━━━ DATA FOR THE TASK

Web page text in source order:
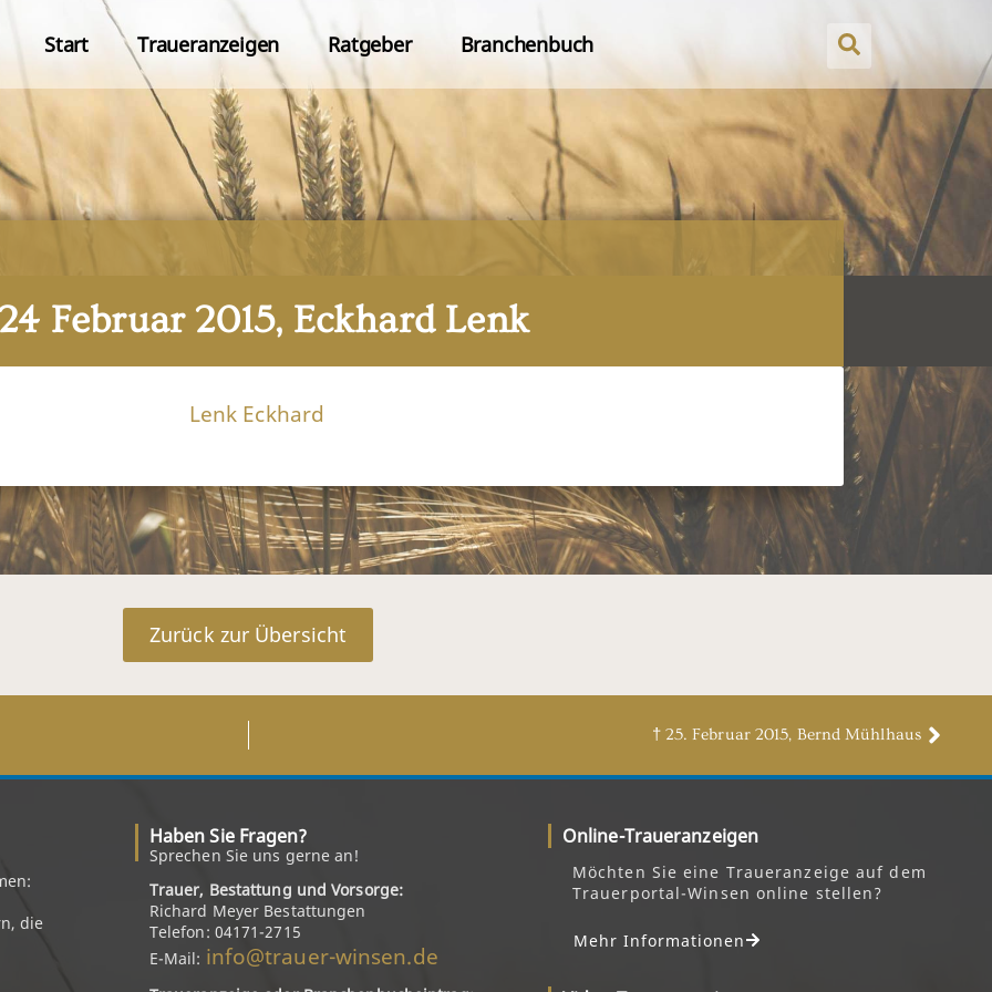
Start Traueranzeigen Ratgeber Branchenbuch
Februar 2015, Eckhard Lenk
Zurück zur Übersicht
† 25. Februar 2015, Bernd Mühlhaus
die
Haben Sie Fragen?
Sprechen Sie uns gerne an!
Trauer, Bestattung und Vorsorge:
Richard Meyer Bestattungen
Telefon: 04171-2715
E-Mail: info@trauer-winsen.de
Online-Traueranzeigen
Möchten Sie eine Traueranzeige auf dem
Trauerportal-Winsen online stellen?
Mehr Informationen
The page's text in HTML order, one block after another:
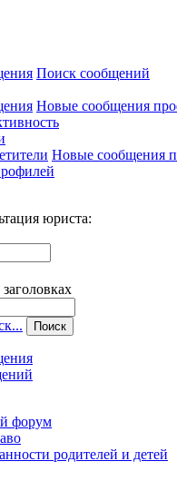
Поиск сообщений
Новые сообщения
Новые сообщения
юриста:
Поиск
форум
родителей и детей
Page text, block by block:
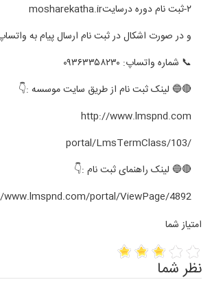
۲-ثبت نام دوره درسایتmosharekatha.ir
و در صورت اشکال در ثبت نام ارسال پیام به
📞 شماره واتساپ: ۰۹۳۶۳۳۵۸۲۳۰
🔴
🔵 لینک ثبت نام از طریق سایت موسسه :👇
http://www.lmspnd.com
/portal/LmsTermClass/103
🔴
🔵 لینک راهنمای ثبت نام :👇
portal/ViewPage/4892
امتیاز شما
نظر شما
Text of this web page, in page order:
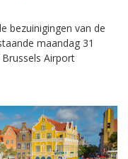
bezuinigingen van de
maandag 31
Airport
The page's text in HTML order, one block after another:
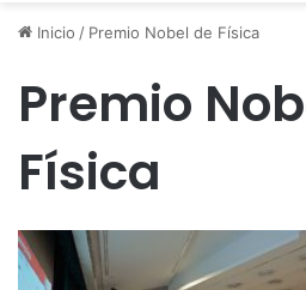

━━━━━━

◆ TASK DESCRIPTION:
Transcribe exactly the lines from the one with "Text of this" to the last line of the records, both included, so that no picture appears in the copy.

◆ FINISHED EXERCISE:
Text of this web page, in page order:
bezuinigingen van de
maandag 31
Airport
The page's text in HTML order, one block after another:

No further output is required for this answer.